Kirche verhandelt hart
Polen: Katholische Kirche fordert Entschädigung in Milliardenhöhe

Bei Geld hört Frömmigkeit auf - wie es derzeit Polens "Eigentumskommission" demonstriert, die seit 20 Jahren den Raub der Kommunisten an Kirchenbesitz wiedergutmachen soll. Als sie am 17. Mai 1989 entstand, waren die Kommunisten noch an der Macht, und es erregte "Bewunderung", dass diese "Kirchenhasser zu einer Geste der Gerechtigkeit fähig" waren. 2010 ist die Kommission so in Verruf geraten, dass die angesehene Wochenzeitung "Polityka" bereits 2009 forderte, sie baldigst zu beseitigen, "bevor sie durch laufende Korruptionsvorwürfe endgültig kompromittiert" würde. Ende 2010 sollte auch ihr Ende kommen, das per Gesetzesnovelle auf den 31. Dezember 2011 vertagt wurde. Es gibt für die Kirche noch einiges "zu holen"!

Die katholische Kirche wohlgemerkt, denn 1989 entstanden Kommissionen auch für evangelische, orthodoxe, jüdische und ökumenische Gemeinden. Die sind passé, während die katholische Kirche 1993 durch ein vatikanisches Konkordat noch an Bedeutung zulegte. Das hat ihr den Zorn der berühmten "Gazeta Wyborcza" zugezogen, die in diesen Wochen laufend Breitseiten auf Premier Donald Tusk und die "Devotheit des Staats gegenüber der Kirche" abfeuert.

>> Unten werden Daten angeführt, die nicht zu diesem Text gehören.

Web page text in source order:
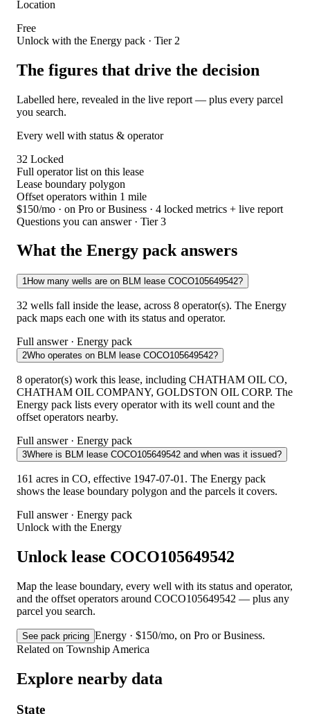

Seit Monaten ist in "Gazeta Wyborcza", "Polityka" und anderen Zeitungen nachzulesen, um welche stolzen Ersatzansprüche es geht: 170000 Hektar Land, 490 Gebäude, darunter 19 Krankenhäuser, 26 Schulen, Museen, Theater, Bibliotheken und Bahnhöfe, zusammen über sechs Milliarden Euro. Wie viel jedes zu entschädigende Grundstück wert ist, bestimmt letztlich die Kirche selbst. Details regeln zwölf Mitglieder der "Eigentumskommission", die nicht zufällig mit 70 Prozent der Gehälter oberster Richter besoldet werden.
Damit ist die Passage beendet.